- YOUR TASK -
Only a number is wanted here: how many lines in the records below contain the string "name".

[Records from a collection]
•••••

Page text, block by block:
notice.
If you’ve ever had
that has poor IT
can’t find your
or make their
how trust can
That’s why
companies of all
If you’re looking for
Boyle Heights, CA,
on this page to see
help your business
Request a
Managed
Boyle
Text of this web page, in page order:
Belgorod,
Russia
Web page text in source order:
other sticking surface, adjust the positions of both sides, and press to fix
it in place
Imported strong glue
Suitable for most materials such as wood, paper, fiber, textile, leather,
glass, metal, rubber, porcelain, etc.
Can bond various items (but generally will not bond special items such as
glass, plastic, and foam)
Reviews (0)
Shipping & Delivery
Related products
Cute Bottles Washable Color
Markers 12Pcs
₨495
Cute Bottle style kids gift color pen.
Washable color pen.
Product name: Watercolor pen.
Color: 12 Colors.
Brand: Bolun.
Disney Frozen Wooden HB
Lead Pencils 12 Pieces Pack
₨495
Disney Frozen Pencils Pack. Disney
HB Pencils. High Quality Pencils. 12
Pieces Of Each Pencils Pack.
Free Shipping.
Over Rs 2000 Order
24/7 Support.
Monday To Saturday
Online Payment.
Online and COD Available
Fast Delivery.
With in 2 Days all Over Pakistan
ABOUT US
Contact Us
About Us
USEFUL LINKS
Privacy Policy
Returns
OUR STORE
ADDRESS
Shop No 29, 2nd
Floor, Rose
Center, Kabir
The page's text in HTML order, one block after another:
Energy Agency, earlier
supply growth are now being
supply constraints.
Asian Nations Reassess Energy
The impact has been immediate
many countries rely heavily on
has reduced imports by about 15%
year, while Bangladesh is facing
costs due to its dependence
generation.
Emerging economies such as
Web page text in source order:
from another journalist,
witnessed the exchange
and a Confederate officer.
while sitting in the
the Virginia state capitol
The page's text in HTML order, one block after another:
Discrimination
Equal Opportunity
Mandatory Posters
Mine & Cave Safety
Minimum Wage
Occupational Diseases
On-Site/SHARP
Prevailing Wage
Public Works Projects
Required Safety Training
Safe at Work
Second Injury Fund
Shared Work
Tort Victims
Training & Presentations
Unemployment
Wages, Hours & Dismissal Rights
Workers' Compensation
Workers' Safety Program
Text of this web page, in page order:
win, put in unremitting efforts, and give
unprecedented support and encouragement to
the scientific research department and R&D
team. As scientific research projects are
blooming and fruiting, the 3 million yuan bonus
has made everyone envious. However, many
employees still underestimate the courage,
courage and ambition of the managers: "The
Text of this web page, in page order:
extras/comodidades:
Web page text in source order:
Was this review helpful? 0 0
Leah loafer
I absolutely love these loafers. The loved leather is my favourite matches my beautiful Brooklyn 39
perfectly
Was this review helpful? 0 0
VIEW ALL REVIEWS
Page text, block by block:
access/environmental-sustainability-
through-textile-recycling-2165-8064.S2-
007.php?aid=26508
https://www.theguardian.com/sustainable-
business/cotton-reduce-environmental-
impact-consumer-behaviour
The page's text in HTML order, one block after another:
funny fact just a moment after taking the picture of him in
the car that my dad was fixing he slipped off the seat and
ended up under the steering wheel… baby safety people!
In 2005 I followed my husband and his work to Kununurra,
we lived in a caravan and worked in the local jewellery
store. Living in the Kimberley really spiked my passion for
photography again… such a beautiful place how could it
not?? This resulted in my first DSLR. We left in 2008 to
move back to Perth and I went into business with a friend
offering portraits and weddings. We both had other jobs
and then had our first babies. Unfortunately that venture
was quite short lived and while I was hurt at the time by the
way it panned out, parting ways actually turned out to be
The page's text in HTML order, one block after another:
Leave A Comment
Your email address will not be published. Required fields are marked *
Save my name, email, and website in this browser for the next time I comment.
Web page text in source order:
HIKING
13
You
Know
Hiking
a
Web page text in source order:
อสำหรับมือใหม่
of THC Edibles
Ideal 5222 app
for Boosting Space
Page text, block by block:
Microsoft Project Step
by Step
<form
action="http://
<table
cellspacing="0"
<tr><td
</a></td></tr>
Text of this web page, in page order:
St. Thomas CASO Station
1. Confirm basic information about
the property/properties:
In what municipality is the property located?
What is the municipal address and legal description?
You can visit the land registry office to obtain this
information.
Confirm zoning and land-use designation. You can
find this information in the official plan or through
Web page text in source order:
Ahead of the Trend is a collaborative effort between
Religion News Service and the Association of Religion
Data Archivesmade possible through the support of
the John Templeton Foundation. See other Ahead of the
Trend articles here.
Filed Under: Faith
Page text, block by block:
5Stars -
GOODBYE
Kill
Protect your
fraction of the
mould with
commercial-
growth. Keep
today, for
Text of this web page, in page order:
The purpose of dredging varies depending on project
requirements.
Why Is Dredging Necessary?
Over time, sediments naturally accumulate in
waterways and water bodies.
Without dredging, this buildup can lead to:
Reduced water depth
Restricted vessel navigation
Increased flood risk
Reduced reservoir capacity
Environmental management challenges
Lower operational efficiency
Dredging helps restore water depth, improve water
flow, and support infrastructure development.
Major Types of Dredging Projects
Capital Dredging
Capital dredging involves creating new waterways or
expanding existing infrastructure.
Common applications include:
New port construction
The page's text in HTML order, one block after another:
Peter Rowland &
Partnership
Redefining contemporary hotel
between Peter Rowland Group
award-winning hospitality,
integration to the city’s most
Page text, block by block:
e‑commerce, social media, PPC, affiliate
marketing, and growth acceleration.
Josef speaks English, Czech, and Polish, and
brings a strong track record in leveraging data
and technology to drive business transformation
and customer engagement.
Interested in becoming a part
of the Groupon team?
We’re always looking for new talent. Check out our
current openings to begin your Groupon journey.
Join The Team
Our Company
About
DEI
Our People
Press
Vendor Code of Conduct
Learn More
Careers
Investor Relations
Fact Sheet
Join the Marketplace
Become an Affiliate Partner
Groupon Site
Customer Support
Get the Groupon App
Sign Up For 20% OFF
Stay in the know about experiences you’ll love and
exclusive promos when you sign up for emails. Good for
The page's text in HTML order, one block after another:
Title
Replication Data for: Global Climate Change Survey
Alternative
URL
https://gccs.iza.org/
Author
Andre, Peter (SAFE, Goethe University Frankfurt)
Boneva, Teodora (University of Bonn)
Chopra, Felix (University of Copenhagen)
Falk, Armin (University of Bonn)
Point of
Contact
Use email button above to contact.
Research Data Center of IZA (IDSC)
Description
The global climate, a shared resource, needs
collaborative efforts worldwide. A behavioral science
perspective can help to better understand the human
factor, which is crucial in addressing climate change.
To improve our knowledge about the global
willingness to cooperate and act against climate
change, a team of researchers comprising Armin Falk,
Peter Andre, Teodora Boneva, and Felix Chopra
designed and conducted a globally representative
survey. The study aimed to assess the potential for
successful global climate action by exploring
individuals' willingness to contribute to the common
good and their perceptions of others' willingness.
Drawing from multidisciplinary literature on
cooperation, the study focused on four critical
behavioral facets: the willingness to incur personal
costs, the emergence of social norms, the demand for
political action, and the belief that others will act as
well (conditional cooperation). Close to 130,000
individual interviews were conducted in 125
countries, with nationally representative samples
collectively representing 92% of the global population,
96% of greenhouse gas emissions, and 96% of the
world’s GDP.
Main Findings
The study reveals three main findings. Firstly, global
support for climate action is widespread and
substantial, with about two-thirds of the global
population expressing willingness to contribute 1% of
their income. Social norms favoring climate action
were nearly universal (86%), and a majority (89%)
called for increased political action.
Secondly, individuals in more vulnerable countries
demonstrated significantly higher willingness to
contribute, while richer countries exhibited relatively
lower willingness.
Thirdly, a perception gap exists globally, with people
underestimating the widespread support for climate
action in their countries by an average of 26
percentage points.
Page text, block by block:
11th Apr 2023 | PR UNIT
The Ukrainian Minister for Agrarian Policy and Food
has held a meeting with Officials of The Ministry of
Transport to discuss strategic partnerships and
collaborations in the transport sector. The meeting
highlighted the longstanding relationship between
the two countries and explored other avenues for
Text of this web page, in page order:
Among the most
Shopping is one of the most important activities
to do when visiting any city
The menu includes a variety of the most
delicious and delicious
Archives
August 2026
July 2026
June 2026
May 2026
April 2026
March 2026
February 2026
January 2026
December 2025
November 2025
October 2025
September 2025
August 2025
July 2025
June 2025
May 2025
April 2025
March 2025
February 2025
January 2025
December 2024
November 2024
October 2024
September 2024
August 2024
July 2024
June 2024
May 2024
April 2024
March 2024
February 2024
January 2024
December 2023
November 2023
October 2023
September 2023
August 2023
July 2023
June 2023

•••••

- RESULT OF THIS EXERCISE -
2